Sur ce territoire, la typologie dominante du parc détermine la part de logements disposant d'une toiture exploitable en propre. On relève 78 % de maisons individuelles, 63 % de propriétaires occupants, 1 020 habitants, en zone climatique H3. Ces valeurs ne décident d'aucun projet à elles seules, mais elles fixent l'ordre de grandeur dans lequel un chiffrage à Lourmarin est crédible.
L'arbitrage financier se joue ensuite sur le barème : pour « panneaux solaires à Lourmarin rentabilité », un ménage très modeste mobilise jusqu'à 32 000 €, un ménage modeste 24 000 €, un ménage intermédiaire 18 000 € et un ménage aux revenus supérieurs 4 000 € sur l'assiette de 40 000 € HT. À deux classes gagnées, l'assiette redescend à 30 000 € HT et les montants suivent dans la même proportion.
Le taux de TVA n'est pas un détail sur ce type de chantier : à 5,5 %, une installation photovoltaïque en autoconsommation facturé 6 750 € TTC à Lourmarin supporte 352 € de taxe.
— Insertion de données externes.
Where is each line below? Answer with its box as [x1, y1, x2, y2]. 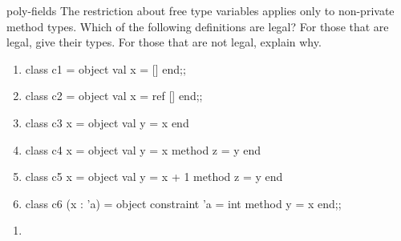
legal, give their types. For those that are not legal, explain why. [6, 34, 322, 50]
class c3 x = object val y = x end [25, 114, 189, 131]
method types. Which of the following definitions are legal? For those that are [6, 18, 389, 34]
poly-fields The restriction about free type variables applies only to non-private [6, 2, 395, 18]
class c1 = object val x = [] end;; [25, 60, 186, 77]
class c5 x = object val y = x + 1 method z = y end [25, 168, 283, 185]
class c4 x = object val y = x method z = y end [25, 141, 261, 158]
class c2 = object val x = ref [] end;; [25, 87, 203, 104]
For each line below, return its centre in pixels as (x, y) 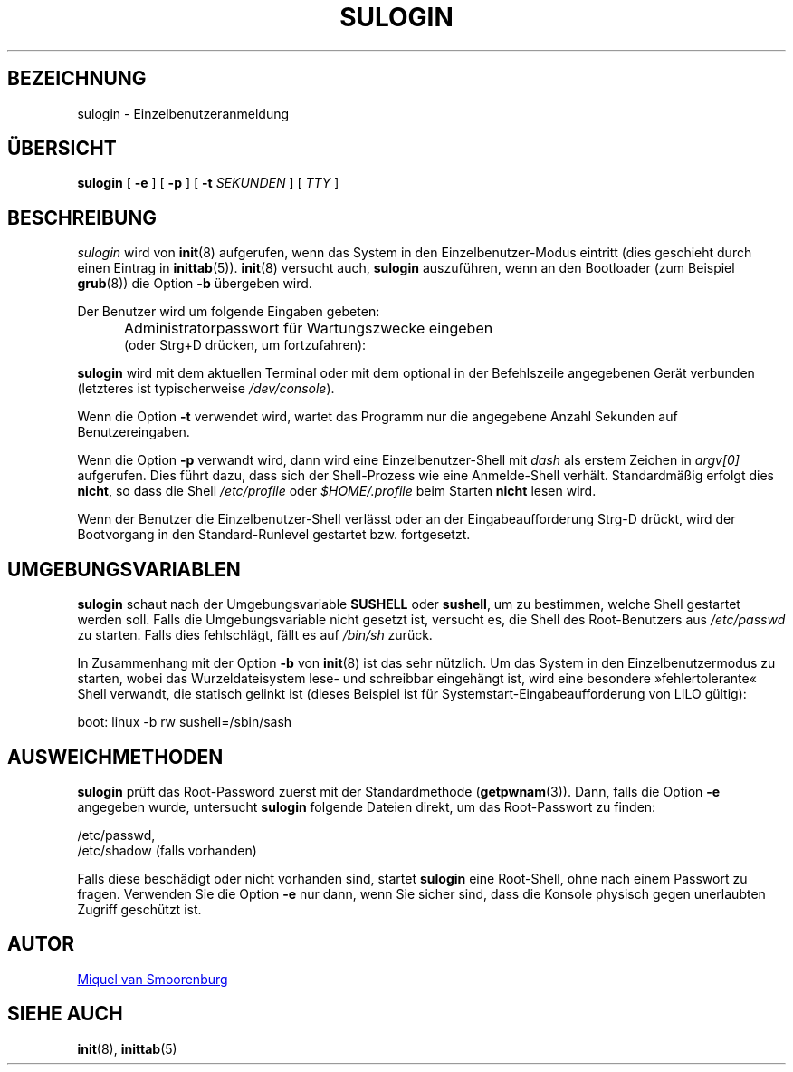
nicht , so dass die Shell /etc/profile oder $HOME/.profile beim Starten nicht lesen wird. (337, 491)
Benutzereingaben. (134, 432)
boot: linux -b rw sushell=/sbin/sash (185, 722)
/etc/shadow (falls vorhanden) (167, 850)
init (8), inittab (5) (127, 1048)
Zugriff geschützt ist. (139, 909)
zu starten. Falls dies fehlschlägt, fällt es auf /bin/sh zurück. (255, 635)
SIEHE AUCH (65, 1014)
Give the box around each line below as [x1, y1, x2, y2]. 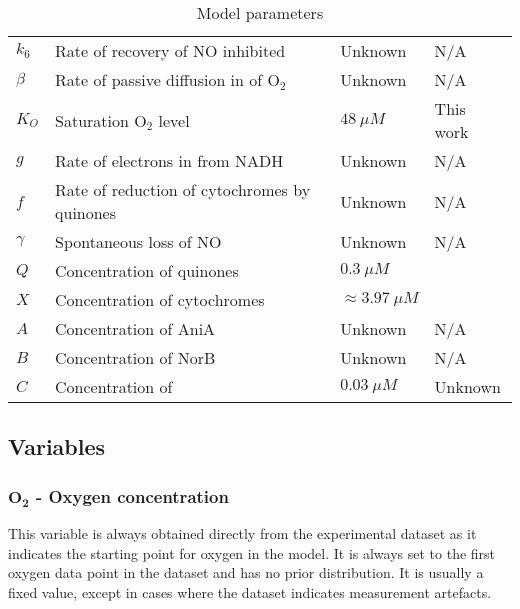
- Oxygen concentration [35, 483, 229, 508]
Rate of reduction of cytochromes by [55, 178, 311, 201]
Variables [8, 431, 106, 462]
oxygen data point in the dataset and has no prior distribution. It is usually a [8, 562, 484, 583]
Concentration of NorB [55, 346, 216, 369]
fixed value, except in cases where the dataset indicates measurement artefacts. [8, 581, 492, 602]
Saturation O [55, 108, 147, 132]
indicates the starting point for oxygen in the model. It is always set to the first [8, 542, 496, 563]
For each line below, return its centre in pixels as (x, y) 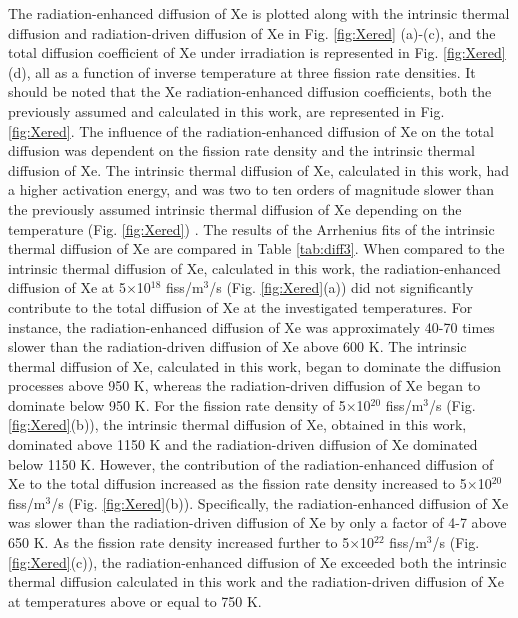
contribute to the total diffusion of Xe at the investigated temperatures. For (240, 306)
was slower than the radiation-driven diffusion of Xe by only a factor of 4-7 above (257, 522)
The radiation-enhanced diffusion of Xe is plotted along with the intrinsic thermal (259, 13)
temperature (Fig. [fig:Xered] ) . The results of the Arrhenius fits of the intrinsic (251, 228)
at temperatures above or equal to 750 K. (135, 600)
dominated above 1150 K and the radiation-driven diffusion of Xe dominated (243, 444)
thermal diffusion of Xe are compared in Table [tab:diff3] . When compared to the (256, 248)
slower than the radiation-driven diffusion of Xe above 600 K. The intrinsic (237, 346)
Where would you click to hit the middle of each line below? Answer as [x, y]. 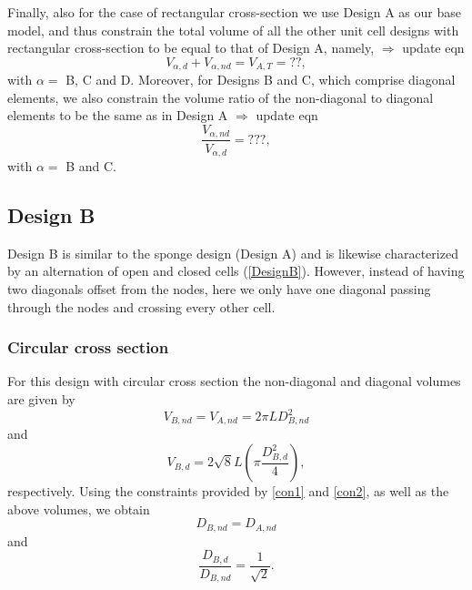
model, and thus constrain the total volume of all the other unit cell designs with [233, 30]
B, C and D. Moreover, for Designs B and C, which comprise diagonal [261, 80]
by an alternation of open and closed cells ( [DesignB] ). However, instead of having [236, 271]
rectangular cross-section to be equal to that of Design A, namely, [191, 48]
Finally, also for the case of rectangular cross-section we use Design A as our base [234, 12]
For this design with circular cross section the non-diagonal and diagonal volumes [234, 381]
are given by [41, 398]
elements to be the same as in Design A [118, 115]
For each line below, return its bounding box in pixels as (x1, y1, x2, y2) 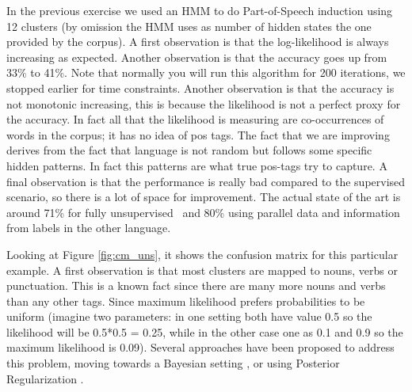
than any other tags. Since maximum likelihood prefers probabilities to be (6, 292, 365, 309)
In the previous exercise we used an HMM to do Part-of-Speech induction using (6, 2, 393, 18)
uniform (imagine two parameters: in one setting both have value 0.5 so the (6, 308, 372, 325)
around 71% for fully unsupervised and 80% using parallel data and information (6, 204, 400, 220)
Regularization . (6, 370, 84, 386)
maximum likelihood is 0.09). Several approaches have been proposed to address (6, 339, 395, 356)
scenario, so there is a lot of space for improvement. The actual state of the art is (6, 188, 401, 205)
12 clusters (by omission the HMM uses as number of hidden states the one (6, 17, 372, 34)
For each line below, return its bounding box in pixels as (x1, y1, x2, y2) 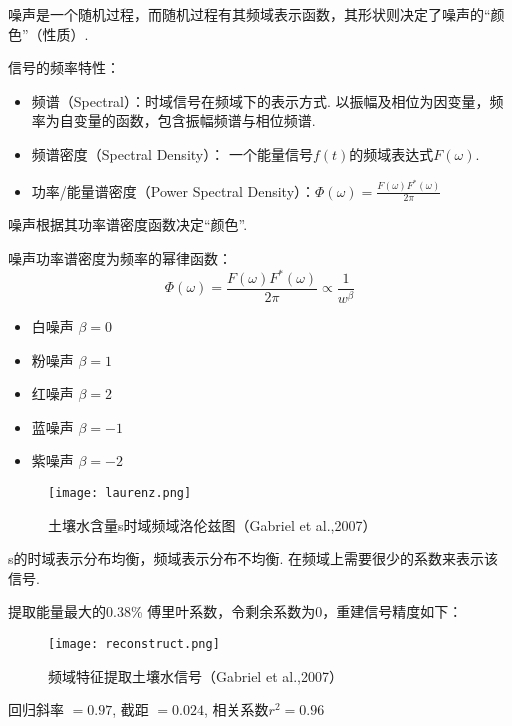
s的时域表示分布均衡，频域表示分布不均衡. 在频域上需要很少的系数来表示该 (8, 548, 499, 569)
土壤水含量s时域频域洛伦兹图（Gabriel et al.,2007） (48, 514, 377, 535)
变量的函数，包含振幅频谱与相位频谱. (73, 110, 316, 131)
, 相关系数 (204, 699, 269, 720)
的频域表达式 (349, 143, 434, 164)
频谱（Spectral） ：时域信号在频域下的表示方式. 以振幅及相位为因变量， (31, 90, 490, 111)
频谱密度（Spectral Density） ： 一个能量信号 (31, 143, 313, 164)
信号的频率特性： (8, 57, 120, 78)
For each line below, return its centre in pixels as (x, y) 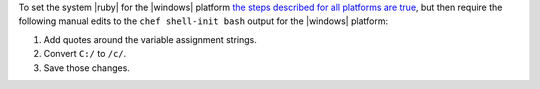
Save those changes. (86, 67)
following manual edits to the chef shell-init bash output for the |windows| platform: (203, 21)
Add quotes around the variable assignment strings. (150, 39)
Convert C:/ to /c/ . (85, 54)
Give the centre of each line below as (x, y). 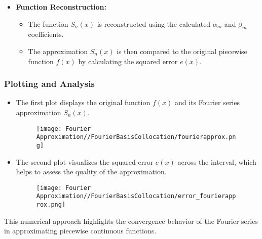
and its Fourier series (207, 102)
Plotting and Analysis (49, 84)
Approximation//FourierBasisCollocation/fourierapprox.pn (136, 137)
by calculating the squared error (128, 61)
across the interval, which (217, 161)
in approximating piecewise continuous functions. (80, 231)
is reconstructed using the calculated (154, 23)
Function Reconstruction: (61, 7)

Une facturation à 20 % par erreur renchérit le projet de plusieurs milliers d'euros et se rattrape mal après coup.
Le métré fait foi avant toute discussion de prix : à Lourmarin, sur une base de 100 m² en zone H3, une installation photovoltaïque en autoconsommation représente de l'ordre de 3 kWc installé. Multiplié par un prix unitaire de 1 900 à 2 600 €, on obtient une fourchette de 5 700 € à 7 800 € TTC, que le plafond d'assiette de 40 000 € HT vient ensuite borner.
Ce qu'il reste à payer, mois par mois : sur le cas type à Lourmarin, 6 000 € après aides, soit de l'ordre de 35 € mensuels sur quinze ans en prêt à taux zéro. L'économie de facture attendue, 1 150 € par an, absorbe une part significative de cette mensualité.
Le dimensionnement suit l'occupation réelle : 1.90 personne(s) par logement en moyenne à Lourmarin, ce qui fixe la base de calcul à 100 m². Une installation photovoltaïque en autoconsommation se calibre sur cette occupation, pas sur la surface cadastrale ni sur la facture de l'année passée.
À la réception à Lourmarin, le document déterminant est l'attestation Consuel et la convention d'autoconsommation. Il conditionne le versement du solde de l'aide, dont le montant maximal atteint 32 000 € pour un ménage très modeste et 18 000 € pour un ménage intermédiaire sur l'assiette de 40 000 € HT.
Qui décide, et donc qui finance : 63 % de propriétaires occupants à Lourmarin, soit environ 339 logements. Pour une installation photovoltaïque en autoconsommation, cela signifie autant de dossiers décidables sans mandat de gestion, le solde relevant du parc locatif et donc d'un montage bailleur distinct.
La densité de diagnostics renseigne sur la maturité du marché : 308 DPE publiés par l'ADEME à Lourmarin, soit 572 pour 1 000 résidences principales. Un tel volume conditionne les délais de un installateur RGE QualiPV, dont l'intervention sur une installation photovoltaïque en autoconsommation dure deux à trois jours.